ABOUT THIS TASK - Copy exactly the lines of the records below, and only those lines, beginning with the line that contains "and I love the parmesan broth trick." and ending with the line that contains "Unknown said...".

- Opening Delimiter -

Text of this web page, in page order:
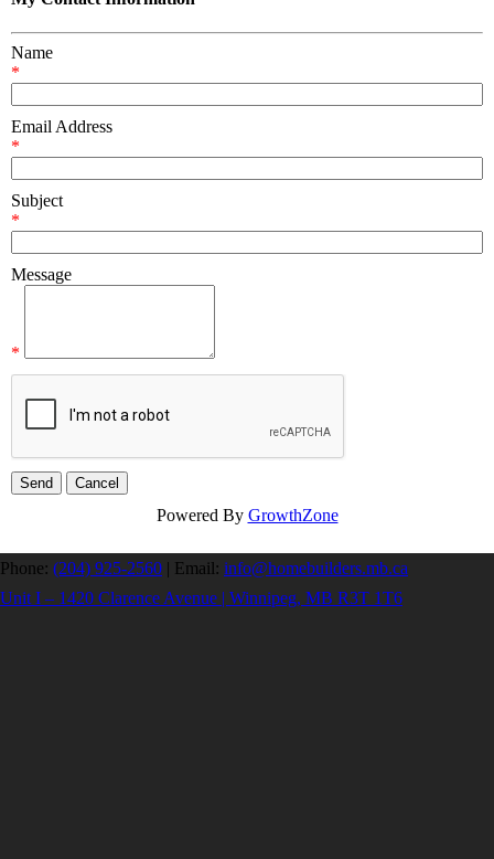
Name
*
Email Address
*
Subject
*
Message
*
Powered By GrowthZone
Phone: (204) 925-2560 | Email: info@homebuilders.mb.ca
Unit I – 1420 Clarence Avenue | Winnipeg, MB R3T 1T6
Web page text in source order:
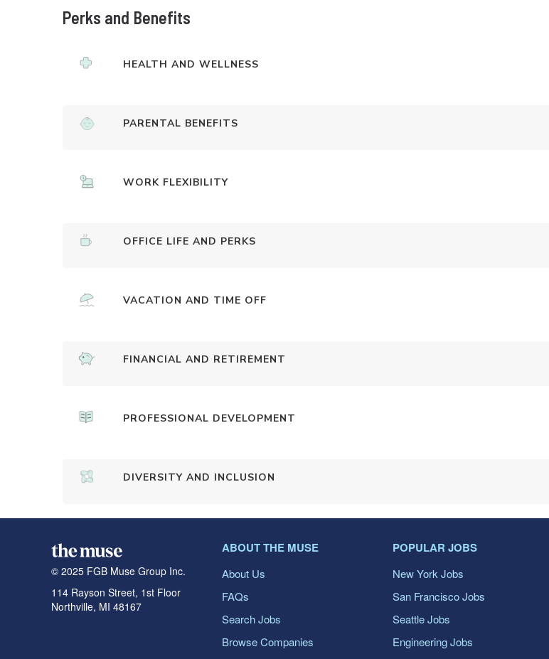
Perks and Benefits
HEALTH AND WELLNESS
PARENTAL BENEFITS
WORK FLEXIBILITY
OFFICE LIFE AND PERKS
VACATION AND TIME OFF
FINANCIAL AND RETIREMENT
PROFESSIONAL DEVELOPMENT
DIVERSITY AND INCLUSION
© 2025 FGB Muse Group Inc.
114 Rayson Street, 1st Floor
Northville, MI 48167
ABOUT THE MUSE
About Us
FAQs
Search Jobs
Browse Companies
POPULAR JOBS
New York Jobs
San Francisco Jobs
Seattle Jobs
Engineering Jobs
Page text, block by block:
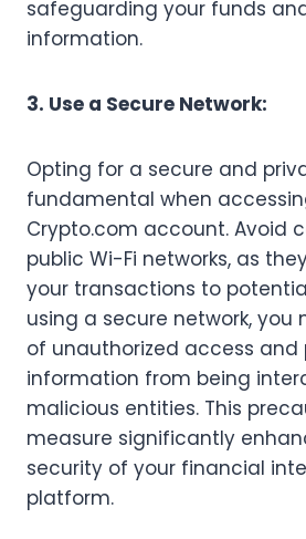
safeguarding your funds
information.
3. Use a Secure Network:
Opting for a secure and
fundamental when
Crypto.com account. Avoid
public Wi-Fi networks, as
your transactions to
using a secure network, you
of unauthorized access and
information from being
malicious entities. This
measure significantly
security of your financial
platform.
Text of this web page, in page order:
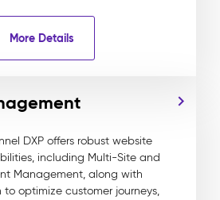
More Details
DXP offers robust website
including Multi-Site and
Management, along with
optimize customer journeys,
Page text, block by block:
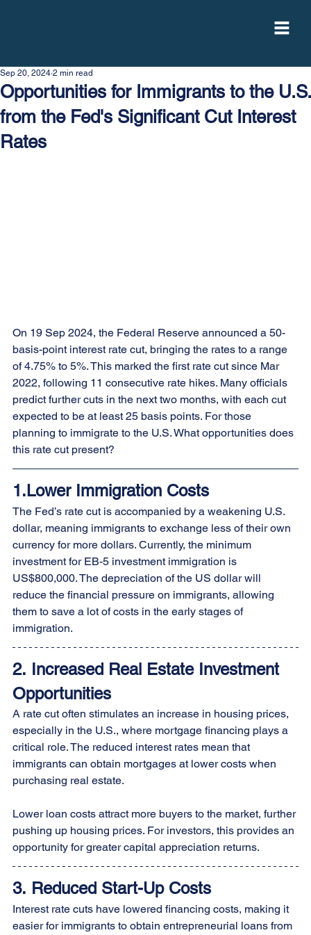
Opportunities for Immigrants to the U.S.
from the Fed's Significant Cut Interest
Rates
Sep 20, 2024 2 min read
On 19 Sep 2024, the Federal Reserve announced a 50-
basis-point interest rate cut, bringing the rates to a range
of 4.75% to 5%. This marked the first rate cut since Mar
2022, following 11 consecutive rate hikes. Many officials
predict further cuts in the next two months, with each cut
expected to be at least 25 basis points. For those
planning to immigrate to the U.S. What opportunities does
this rate cut present?
1.Lower Immigration Costs
The Fed’s rate cut is accompanied by a weakening U.S.
dollar, meaning immigrants to exchange less of their own
currency for more dollars. Currently, the minimum
investment for EB-5 investment immigration is
US$800,000. The depreciation of the US dollar will
reduce the financial pressure on immigrants, allowing
them to save a lot of costs in the early stages of
immigration.
2. Increased Real Estate Investment
Opportunities
A rate cut often stimulates an increase in housing prices,
especially in the U.S., where mortgage financing plays a
critical role. The reduced interest rates mean that
immigrants can obtain mortgages at lower costs when
purchasing real estate.
Lower loan costs attract more buyers to the market, further
pushing up housing prices. For investors, this provides an
opportunity for greater capital appreciation returns.
3. Reduced Start-Up Costs
Interest rate cuts have lowered financing costs, making it
easier for immigrants to obtain entrepreneurial loans from
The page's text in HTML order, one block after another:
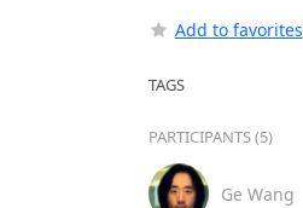
Add to favorites
TAGS
PARTICIPANTS (5)
Ge Wang
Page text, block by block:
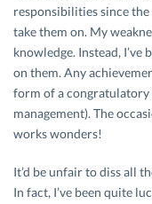
responsibilities since the
take them on. My
knowledge. Instead,
on them. Any
form of a
management). The
works wonders!
It’d be unfair to diss all
In fact, I’ve been quite
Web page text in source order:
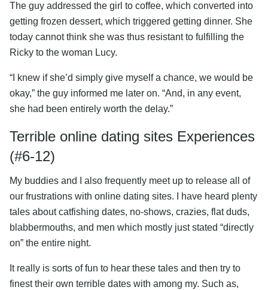
The guy addressed the girl to coffee, which converted into
getting frozen dessert, which triggered getting dinner. She
today cannot think she was thus resistant to fulfilling the
Ricky to the woman Lucy.
“I knew if she’d simply give myself a chance, we would be
okay,” the guy informed me later on. “And, in any event,
she had been entirely worth the delay.”
Terrible online dating sites Experiences
(#6-12)
My buddies and I also frequently meet up to release all of
our frustrations with online dating sites. I have heard plenty
tales about catfishing dates, no-shows, crazies, flat duds,
blabbermouths, and men which mostly just stated “directly
on” the entire night.
It really is sorts of fun to hear these tales and then try to
finest their own terrible dates with among my. Such as,
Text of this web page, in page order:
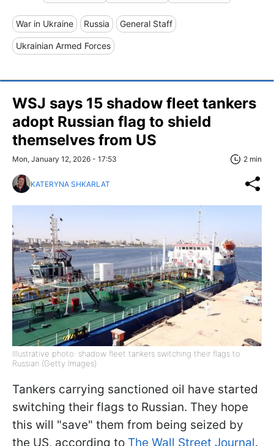
War in Ukraine Russia General Staff
Ukrainian Armed Forces
WSJ says 15 shadow fleet tankers
adopt Russian flag to shield
themselves from US
Mon, January 12, 2026 - 17:53 2 min
KATERYNA SHKARLAT
Illustrative photo: shadow fleet tankers switching their flags to
Russian (Getty Images)
Tankers carrying sanctioned oil have started
switching their flags to Russian. They hope
this will "save" them from being seized by
the US, according to The Wall Street Journal.
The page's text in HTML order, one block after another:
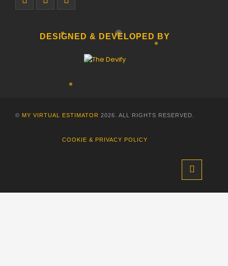
DESIGNED & DEVELOPED BY
© MY VIRTUAL ESTIMATOR 2026. ALL RIGHTS RESERVED.
COOKIE & PRIVACY POLICY
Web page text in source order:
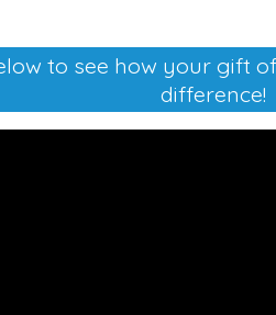
to see how your gift
difference!
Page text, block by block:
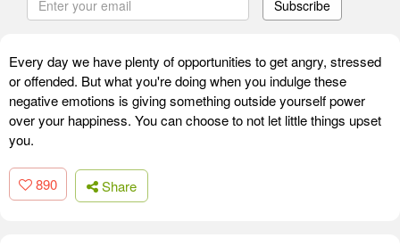
Subscribe
Every day we have plenty of opportunities to get angry, stressed
or offended. But what you're doing when you indulge these
negative emotions is giving something outside yourself power
over your happiness. You can choose to not let little things upset
you.
890 Share
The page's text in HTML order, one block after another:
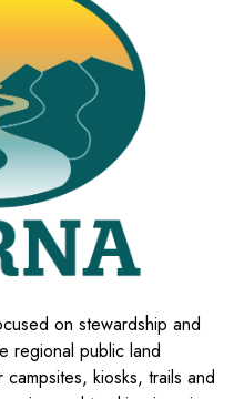
on stewardship and
regional public land
kiosks, trails and
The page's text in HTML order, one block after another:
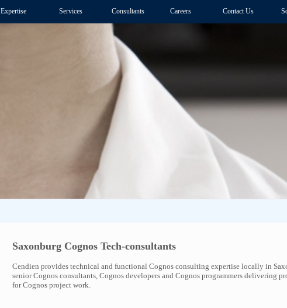
Expertise Services Consultants Careers Contact Us
Saxonburg Cognos Tech-consultants
Cendien provides technical and functional Cognos consulting expertise locally in
senior Cognos consultants, Cognos developers and Cognos programmers delivering
for Cognos project work.
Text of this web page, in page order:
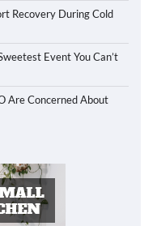
Recovery During Cold
Event You Can’t
Are Concerned About
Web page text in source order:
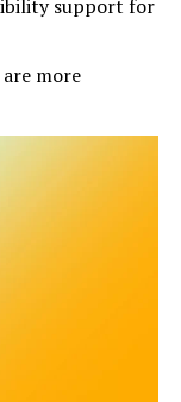
support for
more
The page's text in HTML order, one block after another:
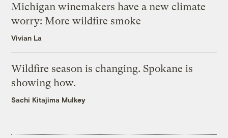
Michigan winemakers have a new climate
worry: More wildfire smoke
Vivian La
Wildfire season is changing. Spokane is
showing how.
Sachi Kitajima Mulkey
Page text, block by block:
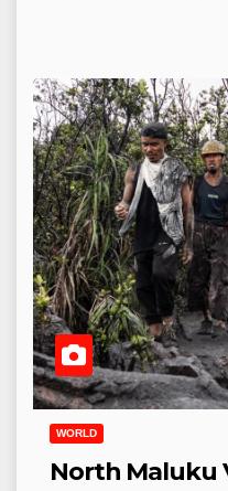
WORLD
North Maluku
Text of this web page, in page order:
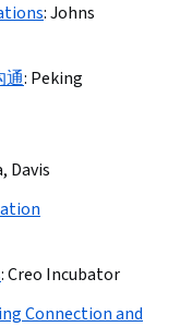
:Johns
通: Peking
Davis
:Creo Incubator
Connection and
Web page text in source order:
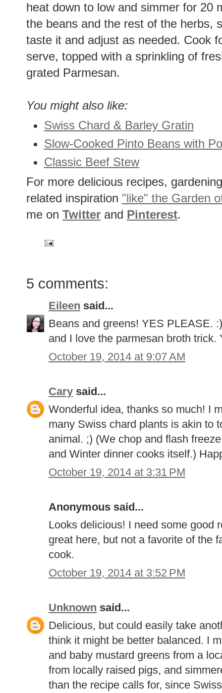
heat down to low and simmer for 20
the beans and the rest of the herbs,
taste it and adjust as needed. Cook
serve, topped with a sprinkling of
grated Parmesan.
You might also like:
Swiss Chard & Barley Gratin
Slow-Cooked Pinto Beans with
Classic Beef Stew
For more delicious recipes,
related inspiration "like" the Garden
me on Twitter and Pinterest.
5 comments:
Eileen said...
Beans and greens! YES PLEASE.
and I love the parmesan broth trick.
October 19, 2014 at 9:07 AM
Cary said...
Wonderful idea, thanks so much! I
many Swiss chard plants is akin to
animal. ;) (We chop and flash
and Winter dinner cooks itself.)
October 19, 2014 at 3:31 PM
Anonymous said...
Looks delicious! I need some good
great here, but not a favorite of the
cook.
October 19, 2014 at 3:52 PM
Unknown said...
Delicious, but could easily take
think it might be better balanced. I
and baby mustard greens from a
from locally raised pigs, and
than the recipe calls for, since
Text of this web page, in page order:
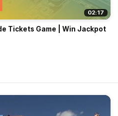
02:17
Tickets Game | Win Jackpot
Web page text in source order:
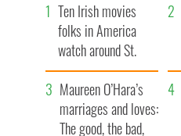
Ten Irish movies
folks in America
watch around St.
Patrick’s Day
Maureen O’Hara’s
marriages and loves:
The good, the bad,
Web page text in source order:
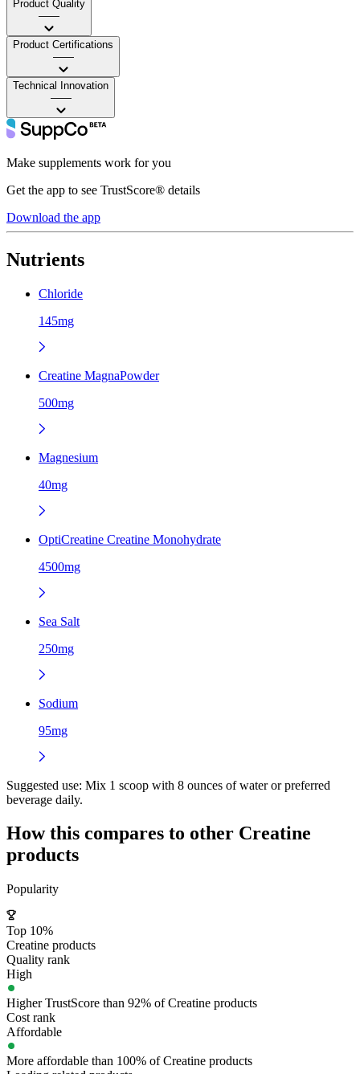
Product Quality
——
Product Certifications
——
Technical Innovation
——
Make supplements work for you
Get the app to see TrustScore® details
Download the app
Nutrients
Chloride
145mg
Creatine MagnaPowder
500mg
Magnesium
40mg
OptiCreatine Creatine Monohydrate
4500mg
Sea Salt
250mg
Sodium
95mg
Suggested use: Mix 1 scoop with 8 ounces of water or preferred
beverage daily.
How this compares to other Creatine
products
Popularity
Top 10%
Creatine products
Quality rank
High
Higher TrustScore than 92% of Creatine products
Cost rank
Affordable
More affordable than 100% of Creatine products
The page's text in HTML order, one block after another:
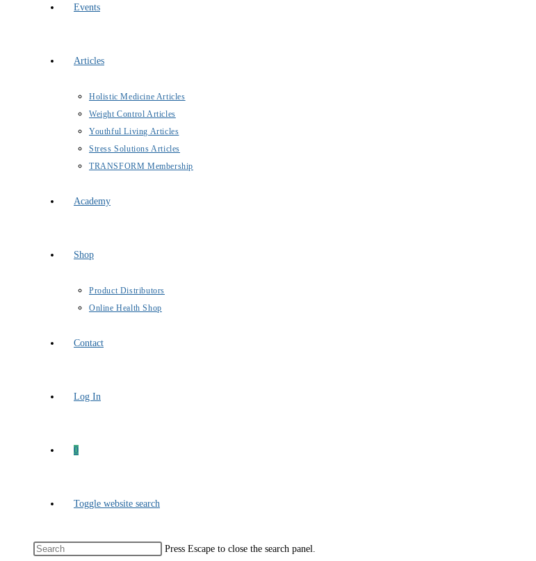
Events
Articles
Holistic Medicine Articles
Weight Control Articles
Youthful Living Articles
Stress Solutions Articles
TRANSFORM Membership
Academy
Shop
Product Distributors
Online Health Shop
Contact
Log In
0
Toggle website search
Press Escape to close the search panel.
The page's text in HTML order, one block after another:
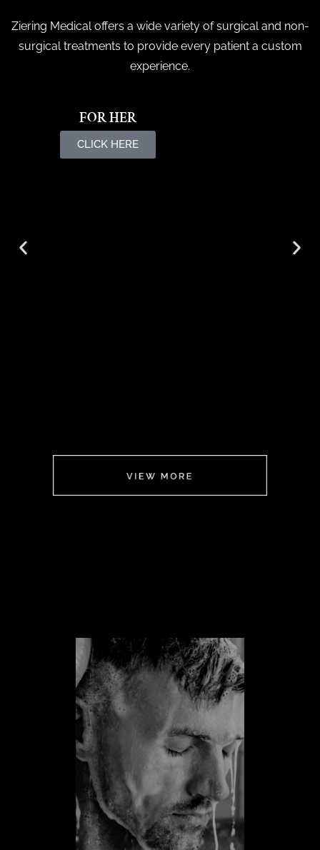
Ziering Medical offers a wide variety of surgical and non-
surgical treatments to provide every patient a custom
experience.
FOR HER
CLICK HERE
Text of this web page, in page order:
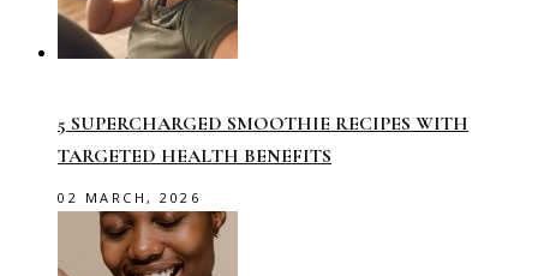
5 SUPERCHARGED SMOOTHIE RECIPES WITH
TARGETED HEALTH BENEFITS
02 MARCH, 2026
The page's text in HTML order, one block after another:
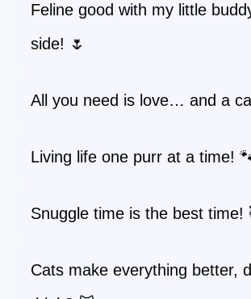
Feline good with my little
side! 🌷
All you need is love… and a
Living life one purr at a time!
Snuggle time is the best time!
Cats make everything better,
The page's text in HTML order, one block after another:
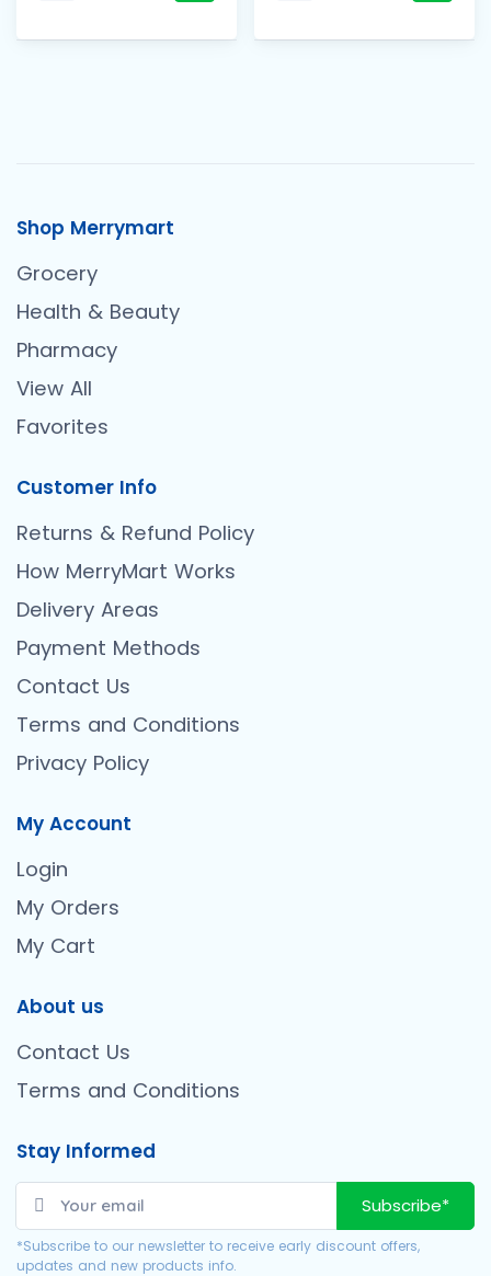
Shop Merrymart
Grocery
Health & Beauty
Pharmacy
View All
Favorites
Customer Info
Returns & Refund Policy
How MerryMart Works
Delivery Areas
Payment Methods
Contact Us
Terms and Conditions
Privacy Policy
My Account
Login
My Orders
My Cart
About us
Contact Us
Terms and Conditions
Stay Informed
Subscribe*
*Subscribe to our newsletter to receive early discount offers,
updates and new products info.

- Closing Delimiter -

ANSWER FOR THE TASK -
and I love the parmesan broth trick.
October 19, 2014 at 9:07 AM
Cary said...
Wonderful idea, thanks so much! I
many Swiss chard plants is akin to
animal. ;) (We chop and flash
and Winter dinner cooks itself.)
October 19, 2014 at 3:31 PM
Anonymous said...
Looks delicious! I need some good
great here, but not a favorite of the
cook.
October 19, 2014 at 3:52 PM
Unknown said...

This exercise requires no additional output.